== EXCERPTED RECORDS ==

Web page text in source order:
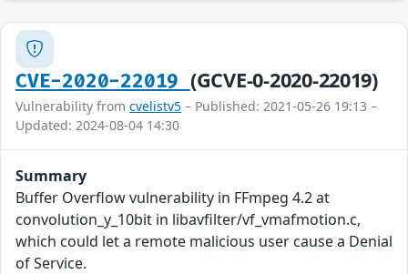
CVE-2020-22019 (GCVE-0-2020-22019)
Vulnerability from cvelistv5 – Published: 2021-05-26 19:13 –
Updated: 2024-08-04 14:30
Summary
Buffer Overflow vulnerability in FFmpeg 4.2 at
convolution_y_10bit in libavfilter/vf_vmafmotion.c,
which could let a remote malicious user cause a Denial
of Service.
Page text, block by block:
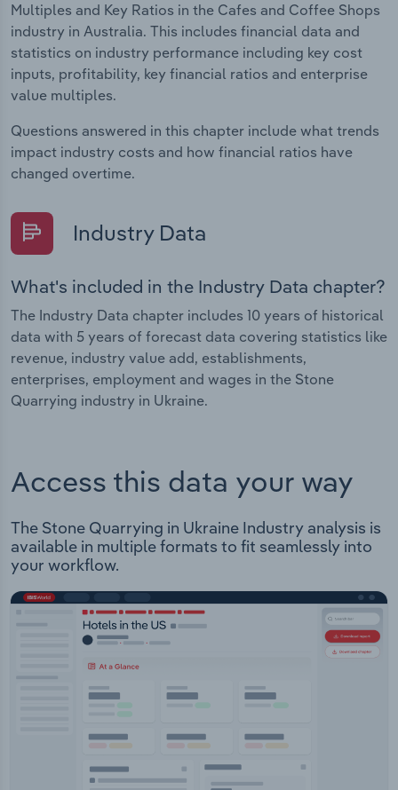
Multiples and Key Ratios in the Cafes and Coffee Shops
industry in Australia. This includes financial data and
statistics on industry performance including key cost
inputs, profitability, key financial ratios and enterprise
value multiples.
Questions answered in this chapter include what trends
impact industry costs and how financial ratios have
changed overtime.
Industry Data
What's included in the Industry Data chapter?
The Industry Data chapter includes 10 years of historical
data with 5 years of forecast data covering statistics like
revenue, industry value add, establishments,
enterprises, employment and wages in the Stone
Quarrying industry in Ukraine.
Access this data your way
The Stone Quarrying in Ukraine Industry analysis is
available in multiple formats to fit seamlessly into
your workflow.

===

▸ TO DO
Pull every line containing the word "statistics" out of the material.

▸ YOUR RESPONSE
statistics on industry performance including key cost
data with 5 years of forecast data covering statistics like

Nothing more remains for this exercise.